Let $\mu$ be a Borel probability measure on $\mathbb{R}$ and let $S\subseteq\mathbb{R}$ be a Borel set such that $\mu\left(S\right)>0$. Is it true that for any $A_1,A_2\subset\mathbb{R}$ that are disjoint and whose union is $S$, there exist $\widetilde{A_1}\subseteq A_1$ and $\widetilde{A_2}\subseteq A_2$ which are measurable, and either $\mu\left(\widetilde{A_1}\right)>0$ or $\mu\left(\widetilde{A_2}\right)>0$?

Answer 1

This is false. Take $\mu$ to be the Lebesgue measure on $\mathbb R$ restricted to the Borel $\sigma$-algebra and $S = [0, 1]$. Let $A_1 = V$ be a Vitali set in $[0, 1]$ of outer measure $1$ (constructed here) and $A_2 = [0, 1] \setminus V$. Then $A_1$ and $A_2$ partition $S$.

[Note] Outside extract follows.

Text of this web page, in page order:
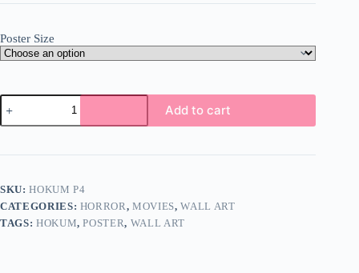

Consider any measurable sets $\tilde A_1 \subseteq A_1$ and $\tilde A_2 \subseteq A_2$. Since any measurable subset of a Vitali set has measure zero, we must have $\mu(\tilde A_1) = 0$. Then note that $E := [0, 1] \setminus \tilde A_2 \supseteq [0, 1] \setminus A_2 = V$ is a measurable set containing $V$.

By the definition of Lebesgue measurability, for any $\varepsilon > 0$, there is some open set $O_\varepsilon \supseteq E$ with $\mu(O_\varepsilon \setminus E) < \varepsilon$. Thus, letting $\mu_*$ denote the outer measure, we have $$\mu_*(V) = \inf_{\text{open } O \supseteq V} \mu(O) \leq \mu(O_\varepsilon) = \mu(E) + \mu(O_\varepsilon \setminus E) < \mu(E) + \varepsilon.$$ As this holds for all $\varepsilon > 0$, we must have $\mu_*(V) \leq \mu(E) \leq \mu([0, 1]) = 1$. But since $\mu_*(V) = 1$, this implies that $\mu(E) = 1$ and hence $\mu(\tilde A_2) = \mu([0, 1]) - \mu(E) = 1 - 1 = 0$.